We evaluated the influence of allelic effect size/selection coefficient by simulating 100 linked loci with starting frequency of 0.05 and varying effect sizes (scenario C in Table 1a, for sweep, and 1b, for trait optimum paradigm) in small and large populations. Effect size/selection coefficient have pronounced influence on the evolutionary trajectories. Fitness increases faster with higher selection coefficients (Fig. 10) and sweep signatures (Fig. 11) become more frequent. The trait optimum is also reached faster with alleles of larger effect sizes (Fig. 12) because subtle shifts in frequency cause the required phenotypic shift (Fig. 13). Thus, the signatures of reaching trait optimum - drift reduces parallelism among replicates (Fig. 14) and the number beneficial alleles per haplotypes remains stable – are seen earlier (Fig. 15). Except for minor differences, the main distinctions between sweep and trait optimum paradigms do not change with different selection coefficients/effect sizes. For example, with small s (0.02) the median frequency of the selected alleles continues to increase faster in small populations than the subtle changes in the large ones (Fig. 11), similar to the trait optimum paradigm (Fig. 13). Nevertheless, for the sweep paradigm, the number of identified selection targets, even for small s, increases as populations evolve (Fig. 11), while it decreases for the trait optimum paradigm (Fig. 13). These distinctive patterns can be used for differentiating the paradigms.

Figure 10

Fitness in populations of 450 and 9,000 individuals with 100 beneficial alleles and different selection coefficients (0.02, 0.05, 0.08 and 0.1) under sweep paradigm (Scenario C in Table 1a). Black lines depict median fitness. Fitness is log10 transformed

Figure 11

Frequency of alleles in populations of 450 and 9,000 individuals under sweep paradigm with 100 beneficial loci and different selection coefficients (scenario C in Table 1a): 0.02 (dotted line), 0.05 (dash dotted line), 0.08 (solid line), and 0.1 (dashed line). Asterisks depict the median frequency of alleles with frequency increase more than expected under drift. The number of alleles with frequency increase is shown with colors that correspond to the labels. The number of alleles with sweep-like signature (frequency ≥ 0.9), if present, is shown after ‘/’. The curves are fitted to histograms with bins of 0.05 and are normalized by bin count/total count. Total count is 100 loci * 500 replicates.

Figure 12

Phenotype in populations of 450 and 9,000 individuals with 100 beneficial loci and different effect sizes (0.04, 0.08, 0.2, 0.4) under trait optimum paradigm (scenario C in Table 1b). Black lines depict the median phenotype. Yellow line shows the optimum phenotype (1.1). Note that the distance between the population phenotype at generation 0 and the optimum phenotype is equal across all simulations. To normalize the phenotypes among different simulations, the phenotype of each individual at F0 is subtracted from the phenotype of at each subsequent time point.

Figure 13

Frequency of alleles in populations of 450 and 9,000 individuals under trait optimum paradigm with 100 beneficial loci and different effect sizes (scenario C in Table 1b): 0.04 (solid line), 0.08 (dotted line), 0.2 (dashed dotted line), and 0.4 (dashed line).
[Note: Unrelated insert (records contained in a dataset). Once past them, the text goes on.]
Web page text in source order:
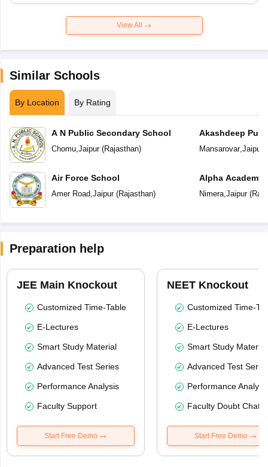
View All
Similar Schools
By Location By Rating
A N Public Secondary School
Chomu, Jaipur(Rajasthan)
Air Force School
Amer Road Jaipur(Rajasthan)
Akashdeep
Mansarovar, Jaipur
Alpha Academy
Nimera, Jaipur(
Preparation help
JEE Main Knockout
Customized Time-Table
E-Lectures
Smart Study Material
Advanced Test Series
Performance Analysis
Faculty Support
Start Free Demo
NEET Knockout
Customized Time-
E-Lectures
Smart Study Material
Advanced Test
Performance
Faculty Doubt Chat
Start Free Demo
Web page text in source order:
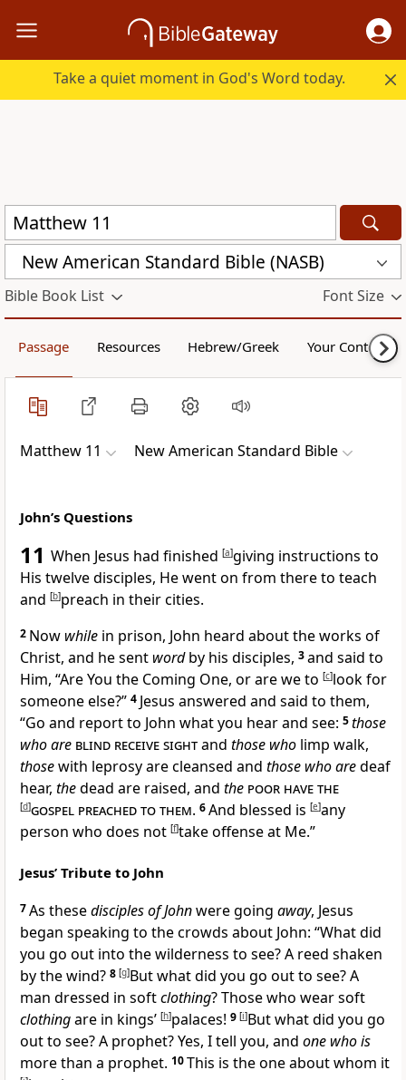
Take a quiet moment in God's Word today.
New American Standard Bible (NASB)
Bible Book List Font Size
Passage Resources Hebrew/Greek Your Content
Matthew 11 New American Standard Bible
John’s Questions
11 When Jesus had finished [a]giving instructions to
His twelve disciples, He went on from thereto teach
and [b]preach in their cities.
2 Now while in prison, John heard about the works of
Christ, and he sent wordby his disciples, 3and said to
Him, “Are You the Coming One, or are we to [c]look for
someone else?” 4 Jesus answered and said to them,
“Go and report to John what you hear and see: 5those
who are blind receive sightand those who limp walk,
thosewith leprosy are cleansed and those who aredeaf
hear, thedead are raised, and the poor have the
[d]gospel preached to them. 6And blessed is [e]any
person who does not [f]take offense at Me.”
Jesus’ Tribute to John
7As thesedisciples of Johnwere going away, Jesus
began speaking to the crowds about John: “What did
you go out into the wilderness to see? A reed shaken
by the wind? 8 [g]But what did you go out to see? A
man dressed in softclothing? Those who wear soft
clothingare in kings’ [h]palaces! 9 [i]But what did you go
out to see?A prophet? Yes, I tell you, and one who is
more than a prophet. 10This is the one about whom it
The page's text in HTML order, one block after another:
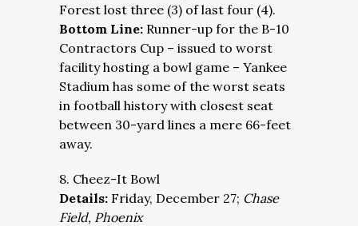
Forest lost three (3) of last four (4).
Bottom Line: Runner-up for the B-10
Contractors Cup – issued to worst
facility hosting a bowl game – Yankee
Stadium has some of the worst seats
in football history with closest seat
between 30-yard lines a mere 66-feet
away.
8. Cheez-It Bowl
Details: Friday, December 27; Chase
Field, Phoenix
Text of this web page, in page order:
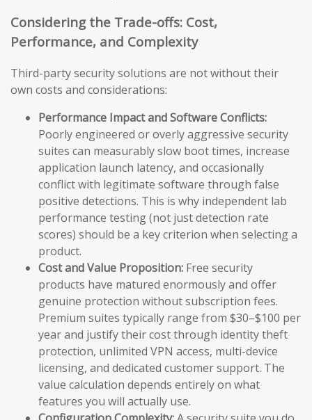
Considering the Trade-offs: Cost,
Performance, and Complexity
Third-party security solutions are not without their
own costs and considerations:
Performance Impact and Software Conflicts:
Poorly engineered or overly aggressive security
suites can measurably slow boot times, increase
application launch latency, and occasionally
conflict with legitimate software through false
positive detections. This is why independent lab
performance testing (not just detection rate
scores) should be a key criterion when selecting a
product.
Cost and Value Proposition: Free security
products have matured enormously and offer
genuine protection without subscription fees.
Premium suites typically range from $30–$100 per
year and justify their cost through identity theft
protection, unlimited VPN access, multi-device
licensing, and dedicated customer support. The
value calculation depends entirely on what
features you will actually use.

Asterisks depict the median frequency of alleles with frequency increase more than expected under drift. The number of alleles with frequency increase is shown with colors that correspond to the labels. The number of alleles with sweep-like signature (frequency ≥ 0.9), if present, is shown after ‘/’. The curves are fitted to histograms with bins of 0.05 and are normalized by bin count/total count. Total count is 100 loci * 500 replicates.

Figure 14

Median Jaccard similarity index in populations of 450 and 9,000 individuals with 100 loci and different effect sizes under sweep and trait optimum paradigms (scenario C in Table 1a and 1b). The average Jaccard index among replicates for 50 sets of 10-replicate evolution experiments were computed. For the trait optimum paradigm, the generation the optimum phenotype is reached is shown in Figure 12.

Figure 15

Number of beneficial loci in each haplotype in populations of 450 and 9,000 individuals under sweep and trait optimum paradigms with 100 loci and different effect sizes (scenario C in Table 1a and 1b). The area under normalized histogram equals 1. Total number of replicates in simulations are 50.

Conclusions

Our computer simulations identified several features that can be used to distinguish between the selective sweep and trait optimum paradigms. While one distinguishing feature requires phenotypic data, majority of features can be inferred from genomic data alone provided that reaching the trait optimum is assured.

The fitness of large populations is greater than that of small ones under the sweep paradigm and continues to increase until the fixation of all selected alleles (Fig. 2). For the trait optimum paradigm, however, the fitness between small and large populations differs only until the trait optimum is reached and is not affected by further allele frequency changes (Fig. 2). No genetic data are required for this distinguishing feature.
The selected alleles increase in frequency until fixation under the sweep paradigm while the frequency of selected alleles increases until the phenotypic optimum is reached in the trait optimum paradigm (Fig. 1). After reaching the trait optimum, the median allele frequencies plateaus in large populations but not in small populations. Strong drift and frequency decrease of selected alleles below detection limit are responsible for continued increase of the median allele frequencies. Nevertheless, the number of identified selected alleles is strongly reduced in later generations in small populations. Therefore, there is a clear difference between the two paradigms in either small or large populations provided that the experiment is conducted for a sufficient number of generations.
The number of selected alleles shared among replicates (parallelism) is another distinguishing feature between the paradigms. The parallelism among replicates continues to increase in the sweep paradigm while after reaching the trait optimum repeatability of adaptation decreases under the trait optimum paradigm (Fig. 3). Therefore, replication provides a powerful means for distinguishing evolutionary paradigms.
The number of beneficial alleles per haplotype continues to increase in the sweep paradigm while it plateaus under the trait optimum paradigm (Fig. 4). This feature requires availability of phased haplotypes but provides another confirmatory test for distinguishing the two evolutionary paradigms.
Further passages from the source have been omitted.